Of course, by comparison, Nextdoor is lagging behind the revenue other consumer tech companies that were founded around the same time. Snapchat, which went public earlier this year, made close to $150 million in revenue in the first quarter of 2017.
“But we still have a ways to go considering our valuation,” Tolia said of the company’s revenue growth. The company is likely feeling the pressure of the $1.1 billon value investors put on the privately held company following a 2015 funding round.
Since advertisers can target specific neighborhoods, users click on the ads more than is usual on other websites, Tolia said. Five to 7% of people click on the ads, he argues, beating the industry average of around 2% for display and search ads.
Next up, Nextdoor plans to expand more into a kind of classified ad. Companies like real estate firms can use them to list homes for sale or rent.

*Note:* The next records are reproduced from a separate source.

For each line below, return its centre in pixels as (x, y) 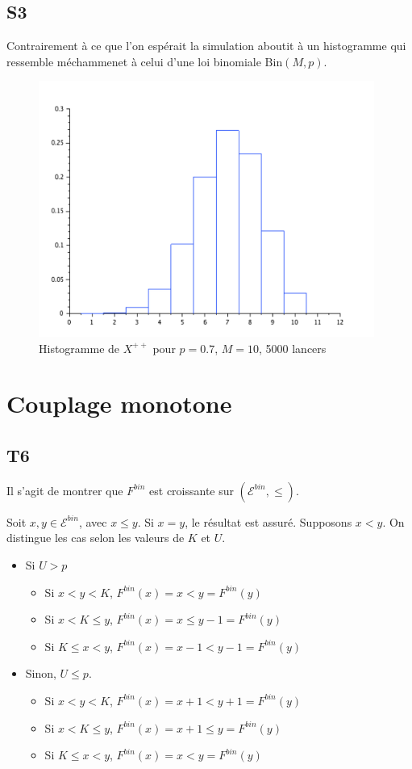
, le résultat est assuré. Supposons (268, 521)
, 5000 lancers (292, 348)
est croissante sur (192, 490)
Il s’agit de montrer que (65, 490)
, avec (93, 521)
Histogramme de (79, 348)
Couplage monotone (119, 403)
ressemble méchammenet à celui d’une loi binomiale (134, 61)
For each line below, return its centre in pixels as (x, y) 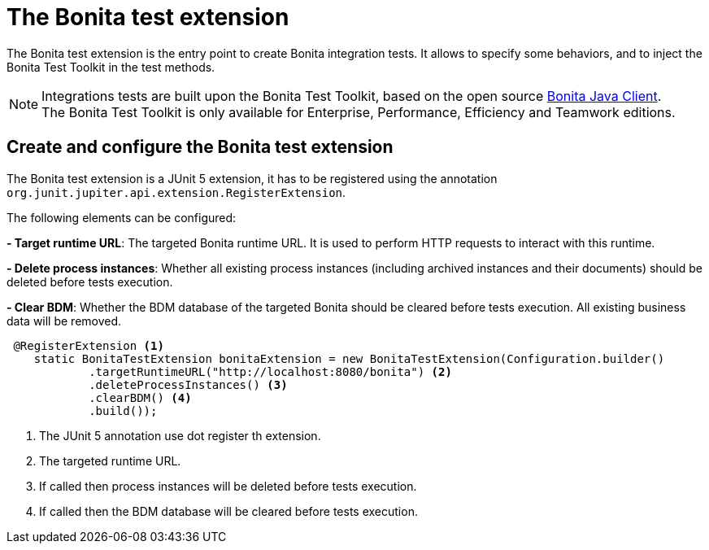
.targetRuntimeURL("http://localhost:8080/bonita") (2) (270, 371)
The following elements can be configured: (122, 217)
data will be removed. (64, 321)
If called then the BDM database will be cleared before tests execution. (228, 511)
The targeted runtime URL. (110, 461)
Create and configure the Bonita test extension (200, 147)
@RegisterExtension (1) (89, 345)
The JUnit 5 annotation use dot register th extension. (180, 435)
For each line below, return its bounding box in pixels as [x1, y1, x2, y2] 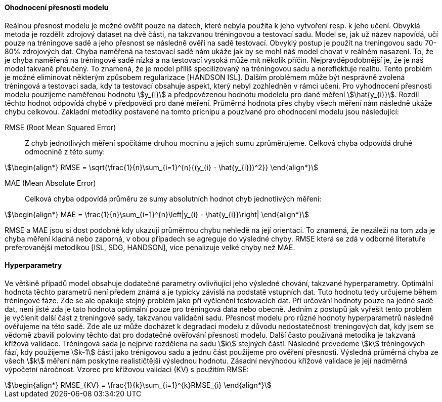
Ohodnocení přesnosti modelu [5, 3, 109, 12]
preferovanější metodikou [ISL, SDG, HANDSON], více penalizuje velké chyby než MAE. [5, 243, 295, 252]
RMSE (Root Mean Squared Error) [5, 123, 116, 132]
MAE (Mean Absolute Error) [5, 178, 96, 187]
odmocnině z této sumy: [25, 147, 105, 156]
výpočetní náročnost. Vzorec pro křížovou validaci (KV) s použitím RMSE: [5, 365, 249, 374]
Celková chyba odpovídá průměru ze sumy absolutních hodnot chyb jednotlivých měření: [25, 194, 322, 203]
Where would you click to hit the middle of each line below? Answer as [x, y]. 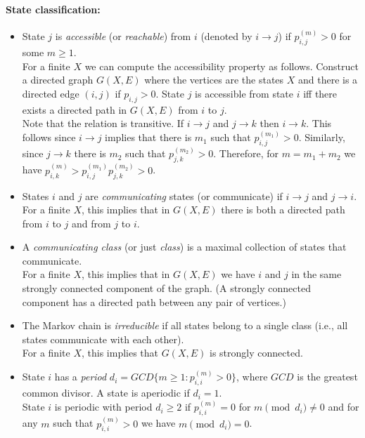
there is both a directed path [283, 210]
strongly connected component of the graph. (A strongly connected [166, 288]
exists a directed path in [75, 109]
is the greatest [327, 377]
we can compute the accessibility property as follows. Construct [222, 66]
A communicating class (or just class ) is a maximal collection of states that [184, 247]
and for [344, 407]
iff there [320, 93]
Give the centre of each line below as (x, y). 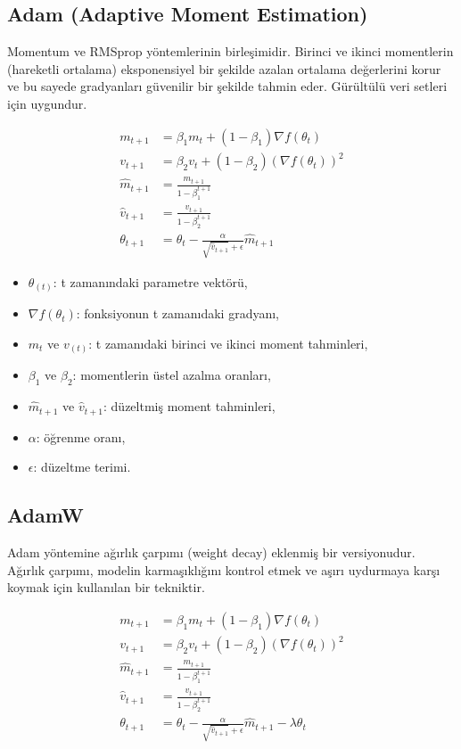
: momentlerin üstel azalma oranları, (172, 375)
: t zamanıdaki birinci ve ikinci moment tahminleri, (228, 343)
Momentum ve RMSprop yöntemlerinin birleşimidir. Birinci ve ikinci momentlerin (230, 51)
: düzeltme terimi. (82, 467)
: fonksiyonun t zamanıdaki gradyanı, (177, 313)
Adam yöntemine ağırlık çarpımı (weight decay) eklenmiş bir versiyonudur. (211, 551)
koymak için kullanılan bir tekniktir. (106, 587)
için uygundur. (47, 103)
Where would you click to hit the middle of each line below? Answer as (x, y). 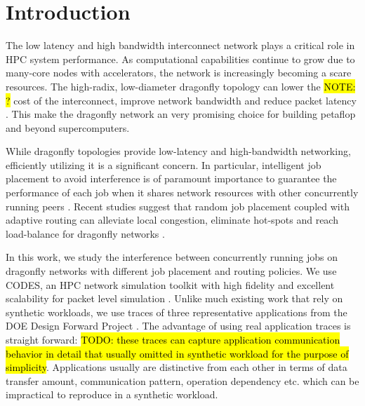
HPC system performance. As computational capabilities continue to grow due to (180, 59)
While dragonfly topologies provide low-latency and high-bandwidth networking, (178, 151)
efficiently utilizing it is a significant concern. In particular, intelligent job (164, 164)
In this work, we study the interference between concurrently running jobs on (172, 257)
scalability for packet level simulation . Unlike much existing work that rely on (174, 298)
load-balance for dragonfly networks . (85, 233)
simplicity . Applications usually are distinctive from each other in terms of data (177, 367)
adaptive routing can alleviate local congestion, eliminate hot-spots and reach (172, 220)
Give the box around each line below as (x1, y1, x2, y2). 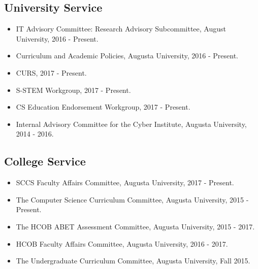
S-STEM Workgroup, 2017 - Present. (16, 84, 131, 95)
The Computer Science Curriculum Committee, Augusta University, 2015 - (16, 194, 249, 205)
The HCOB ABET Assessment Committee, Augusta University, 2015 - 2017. (16, 221, 255, 231)
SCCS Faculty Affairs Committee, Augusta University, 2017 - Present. (16, 177, 234, 188)
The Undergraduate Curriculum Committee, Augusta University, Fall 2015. (16, 255, 250, 266)
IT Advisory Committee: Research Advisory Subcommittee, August (16, 23, 226, 34)
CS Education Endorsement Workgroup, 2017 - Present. (16, 102, 190, 112)
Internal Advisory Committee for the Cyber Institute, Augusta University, (16, 118, 247, 129)
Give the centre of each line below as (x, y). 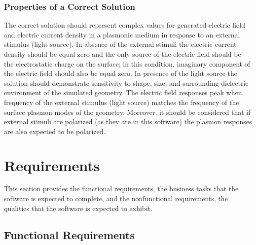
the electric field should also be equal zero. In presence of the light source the (121, 73)
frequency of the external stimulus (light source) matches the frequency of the (122, 102)
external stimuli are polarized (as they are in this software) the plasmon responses (128, 122)
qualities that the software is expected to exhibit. (78, 208)
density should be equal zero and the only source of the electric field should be (123, 54)
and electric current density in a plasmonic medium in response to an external (122, 34)
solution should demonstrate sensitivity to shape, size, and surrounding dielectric (126, 83)
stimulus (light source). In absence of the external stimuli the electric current (120, 44)
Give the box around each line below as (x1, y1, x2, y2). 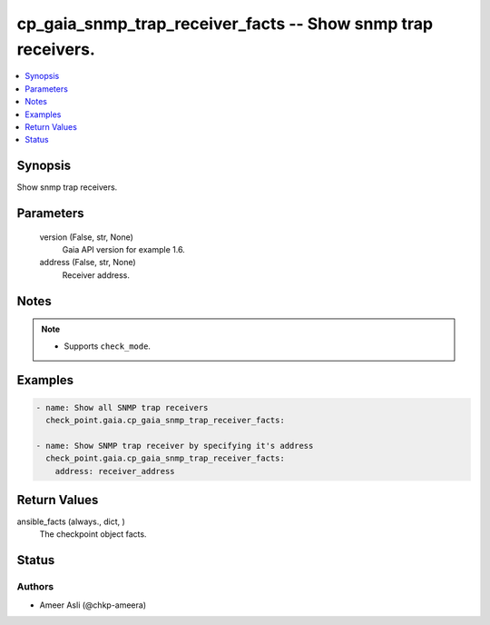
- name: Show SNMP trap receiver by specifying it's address (35, 441, 314, 451)
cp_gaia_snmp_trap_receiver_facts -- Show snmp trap (16, 14, 434, 34)
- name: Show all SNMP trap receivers (35, 402, 209, 412)
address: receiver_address (54, 466, 176, 476)
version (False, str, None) (39, 232, 133, 243)
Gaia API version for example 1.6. (62, 244, 185, 254)
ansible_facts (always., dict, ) (16, 516, 126, 527)
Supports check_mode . (64, 341, 152, 352)
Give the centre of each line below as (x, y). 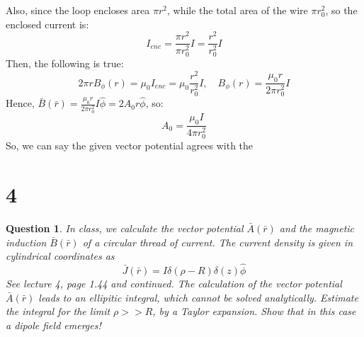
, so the (341, 10)
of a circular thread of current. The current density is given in (218, 242)
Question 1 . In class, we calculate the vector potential (125, 228)
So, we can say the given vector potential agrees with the (130, 145)
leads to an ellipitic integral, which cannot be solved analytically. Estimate (198, 297)
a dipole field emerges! (53, 325)
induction (26, 242)
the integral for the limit (58, 311)
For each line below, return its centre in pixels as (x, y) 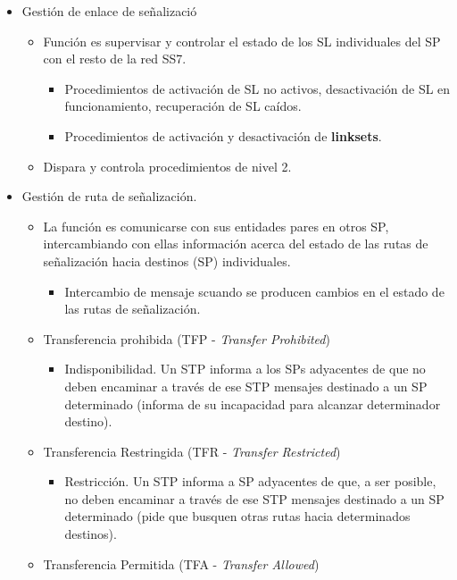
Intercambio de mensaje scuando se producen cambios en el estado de (254, 291)
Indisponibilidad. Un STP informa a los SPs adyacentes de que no (245, 369)
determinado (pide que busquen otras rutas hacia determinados (237, 516)
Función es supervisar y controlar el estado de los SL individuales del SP (242, 41)
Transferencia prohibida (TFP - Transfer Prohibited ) (187, 338)
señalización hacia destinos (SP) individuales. (167, 261)
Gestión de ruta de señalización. (109, 196)
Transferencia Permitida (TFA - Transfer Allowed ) (181, 563)
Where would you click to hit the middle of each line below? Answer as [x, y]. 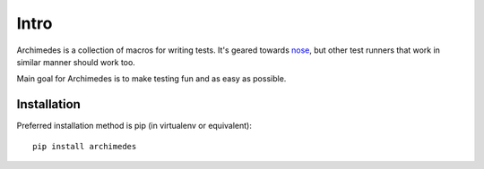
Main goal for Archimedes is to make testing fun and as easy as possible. [151, 79]
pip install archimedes [85, 146]
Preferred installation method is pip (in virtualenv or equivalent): [134, 126]
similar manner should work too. [76, 62]
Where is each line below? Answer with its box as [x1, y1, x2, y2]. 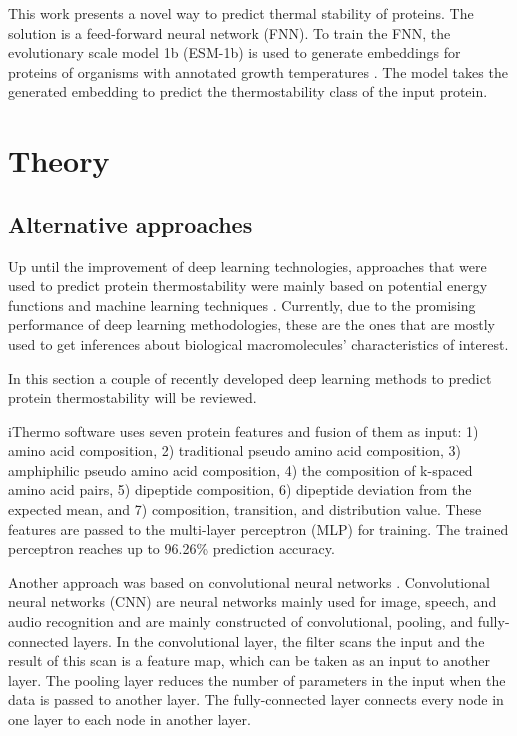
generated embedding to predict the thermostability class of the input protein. [8, 81, 488, 102]
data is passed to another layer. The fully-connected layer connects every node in [8, 689, 504, 710]
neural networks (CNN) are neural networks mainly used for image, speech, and [8, 591, 497, 612]
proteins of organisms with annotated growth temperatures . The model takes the [8, 61, 508, 82]
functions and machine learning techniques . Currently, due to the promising [8, 294, 476, 315]
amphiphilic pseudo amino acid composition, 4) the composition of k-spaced [8, 459, 473, 480]
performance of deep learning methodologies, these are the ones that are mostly [8, 314, 495, 335]
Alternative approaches [8, 208, 253, 239]

Nextdoor will start advertising local deals and local service providers, such as plumbers or movers, in the coming months. The company would make money by charging providers for the customer leads its provides.
While it may be solving its business model problem, Nextdoor is still battling another: continued racial profiling on the site. Users occasionally post messages saying they’ve spotted “sketchy characters” in the neighborhood who are actually black or brown neighbors or their guests. The company says it took a number of steps to counter this problem, reducing the number of posts containing racial profiling by 75%. However, a recent Buzzfeed article indicated that there is still a racial profiling problem on the service.
“It’s a challenge we face every day,” Tolia said. “We are ready to roll up our sleeves and do something about the other 25%.”
In the future, Nextdoor may file for an initial public offering. Tolia said it would be a “natural next step,” but only after proving the business model.
Says Tolia, “I do believe an IPO will be a step on our journey.”